The accuracy rates are lower than for the previous experiment because these images were flashed only briefly -- just 250 milliseconds -- but when viewers learned the centered scene, the results matched previous results. Accuracy was higher for the scene they had learned than for displaced scenes. Surprisingly, however, the results were different when viewers learned the scenes that had been displaced to one side: They were just as accurate identifying scenes that were displaced relative to training as they were on the scenes they had actually learned. Only when the scenes were shifted to the opposite side of the screen did accuracy decrease significantly. This suggests that there is a bias towards recalling parts of a scene that are closest to the center.

This isn't just due to a tendency to focus on the center of the screen. Before each scene was showed to viewers, a cross appeared to direct their attention to the appropriate part of the computer screen.
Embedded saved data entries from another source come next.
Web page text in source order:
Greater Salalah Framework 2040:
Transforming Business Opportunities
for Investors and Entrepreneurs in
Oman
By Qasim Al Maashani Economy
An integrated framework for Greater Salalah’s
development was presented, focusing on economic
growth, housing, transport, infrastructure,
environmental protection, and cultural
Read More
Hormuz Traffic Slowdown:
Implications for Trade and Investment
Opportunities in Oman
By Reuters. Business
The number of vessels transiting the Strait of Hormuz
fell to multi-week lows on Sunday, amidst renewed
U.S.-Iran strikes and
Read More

Waller says this suggests that our memory for scenes may not include a true three-dimensional representation of the objects in the scene. Instead, we may simply recall "snapshots" taken from the perspective at which we were trained. When items are centered in the snapshot, or in another snapshot we're asked to compare, it's easier for us to recall whether they are the same. If we had a true three-dimensional representation of the scene, it's difficult to see how Waller would find the results he did.
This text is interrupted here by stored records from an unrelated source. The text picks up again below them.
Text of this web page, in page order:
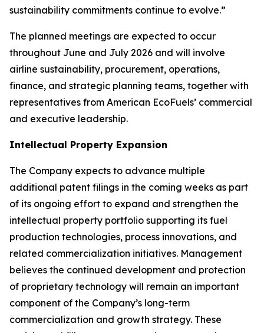
sustainability commitments continue to evolve.”
The planned meetings are expected to occur
throughout June and July 2026 and will involve
airline sustainability, procurement, operations,
finance, and strategic planning teams, together with
representatives from American EcoFuels’ commercial
and executive leadership.
Intellectual Property Expansion
The Company expects to advance multiple
additional patent filings in the coming weeks as part
of its ongoing effort to expand and strengthen the
intellectual property portfolio supporting its fuel
production technologies, process innovations, and
related commercialization initiatives. Management
believes the continued development and protection
of proprietary technology will remain an important
component of the Company’s long-term
commercialization and growth strategy. These
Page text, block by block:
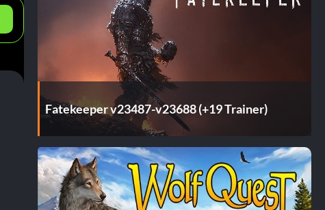
Fatekeeper v23487-v23688 (+19 Trainer)
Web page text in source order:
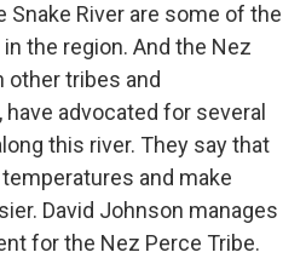
Snake River are some of the
the region. And the Nez
other tribes and
advocated for several
this river. They say that
and make
David Johnson manages
for the Nez Perce Tribe.
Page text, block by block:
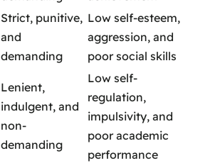
Strict, punitive,
and
demanding
Low self-esteem,
aggression, and
poor social skills
Lenient,
indulgent, and
non-
demanding
Low self-
regulation,
impulsivity, and
poor academic
performance
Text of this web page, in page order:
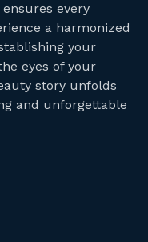
every
a harmonized
your
eyes of your
story unfolds
and unforgettable
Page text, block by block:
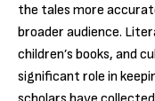
the tales more
broader audience.
children’s books, and
significant role in
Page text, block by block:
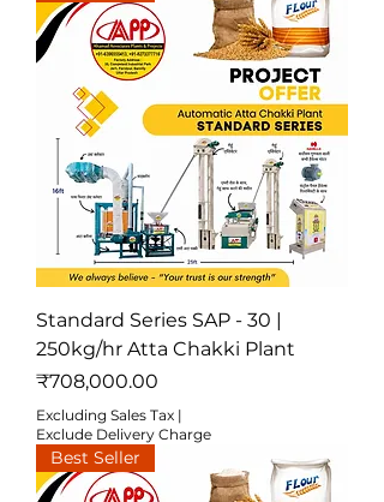
Standard Series SAP - 30 |
250kg/hr Atta Chakki Plant
Price
₹708,000.00
Excluding Sales Tax |
Exclude Delivery Charge
Best Seller
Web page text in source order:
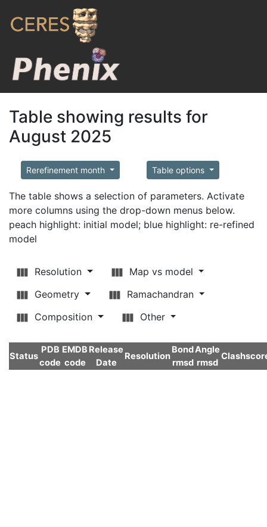
Table showing results for
August 2025
Rerefinement month Table options
The table shows a selection of parameters. Activate
more columns using the drop-down menus below.
peach highlight: initial model; blue highlight: re-refined
model
Resolution
Map vs model
Geometry
Ramachandran
Composition
Other
Status
PDB
code
EMDB
code
Release
Date
Resolution
Bond
rmsd
Angle
rmsd
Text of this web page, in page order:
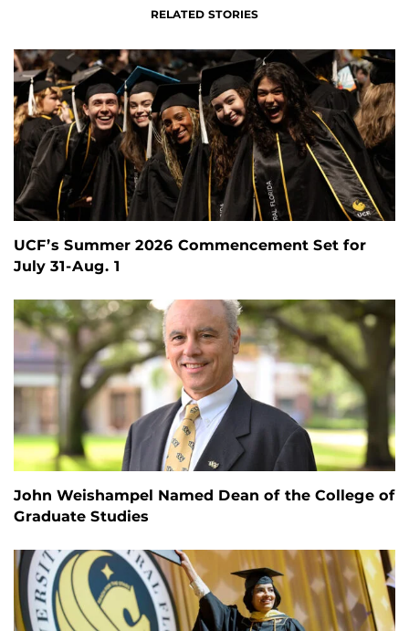
RELATED STORIES
UCF’s Summer 2026 Commencement Set for
July 31-Aug. 1
John Weishampel Named Dean of the College of
Graduate Studies
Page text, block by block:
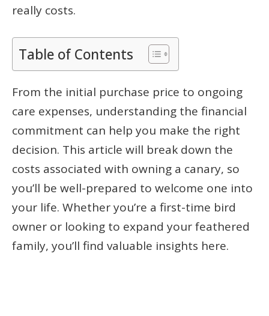
really costs.
Table of Contents
From the initial purchase price to ongoing
care expenses, understanding the financial
commitment can help you make the right
decision. This article will break down the
costs associated with owning a canary, so
you’ll be well-prepared to welcome one into
your life. Whether you’re a first-time bird
owner or looking to expand your feathered
family, you’ll find valuable insights here.
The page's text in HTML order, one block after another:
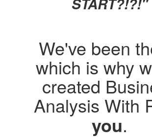
We've been
which is why
created
Analysis With
you.
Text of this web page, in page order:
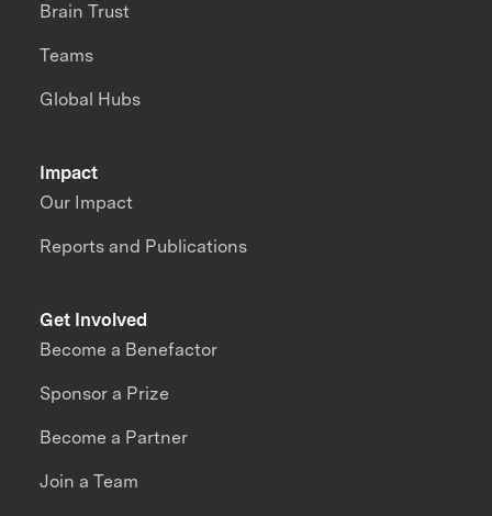
Impact
Our Impact
Reports and Publications
Brain Trust
Teams
Global Hubs
Get Involved
Become a Benefactor
Sponsor a Prize
Become a Partner
Join a Team
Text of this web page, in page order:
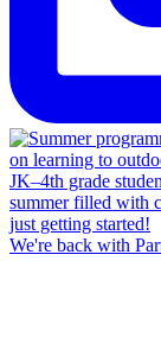
We're back with
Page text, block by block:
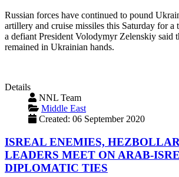
Russian forces have continued to pound
artillery and cruise missiles this Saturday for
a defiant President Volodymyr Zelenskiy said
remained in Ukrainian hands.
Details
NNL Team
Middle East
Created: 06 September 2020
ISREAL ENEMIES,
LEADERS MEET ON ARAB-
DIPLOMATIC TIES
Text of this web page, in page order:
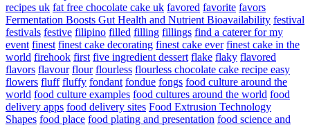
recipes uk fat free chocolate cake uk favored favorite favors
Fermentation Boosts Gut Health and Nutrient Bioavailability festival
festivals festive filipino filled filling fillings find a caterer for my
event finest finest cake decorating finest cake ever finest cake in the
world firehook first five ingredient dessert flake flaky flavored
flavors flavour flour flourless flourless chocolate cake recipe easy
flowers fluff fluffy fondant fondue fongs food culture around the
world food culture examples food cultures around the world food
delivery apps food delivery sites Food Extrusion Technology
Shapes food place food plating and presentation food science and

Waller, D. (2006). Egocentric and nonegocentric coding in memory for spatial layout: Evidence from scene recognition. Memory & Cognition, 34(3), 491-504.

More like this

I somewhat doubt his explanation of the distance effect. As any photographer knows, moving closer or farther back does _not_ simply make the scene larger or smaller, but actually shifts the relative position and size of objects in the scene (this is why zooming in with a tele lens is very different from walking in close with a wide lens). In addition, the relative position of objects does not shift linearly with distance - moving about at close distances shifts relative object positions much more than doing so at far distances. I would expect a rather similar-looking graph if this was the reason.

It doesn't look to me like the camera was zoomed in or out. The focal length was kept constant and the camera was moved, as if the observer had moved towards and away from the scene.

Dave, exactly. As I wrote, this changes not only the extent of the scene; it materially changes the visible internal configuration of the objects, and that can by itself explain the depth graph.

Janne,

It's a very small change, and what viewers are looking for is a much larger change -- e.g. two objects being switched in position. People understand that the relative positions of objects change on a two dimensional plane (e.g. their retinal image or a photo) as their perspectives change. The question is whether, despite this, they can detect actual 3-D changes in the position of the objects in a scene.

Note that even when the camera moves side-to-side, the relative position of the objects also changes subtly. And, of course, it also does in the more dramatic combined rotation/translation motion of the earlier studies.

Look at the closest two pictures, and the changes are no less subtle than the side-to-side changes - the airplane (I think) on the left is completely separate in the closest picture, and overlaps with other objects in the next closest one; relative sizes between the close and the farther objects shift quite a bit and so on. The differences are much more subtle, almost nonexistent, in the farther images, which of course fit the data.

I see your point -- it would be interesting to compare a version of this study that simply cropped the photos instead of literally using different camera angles. It could resolve the issue of whether boundary extension was causing the result for the far images.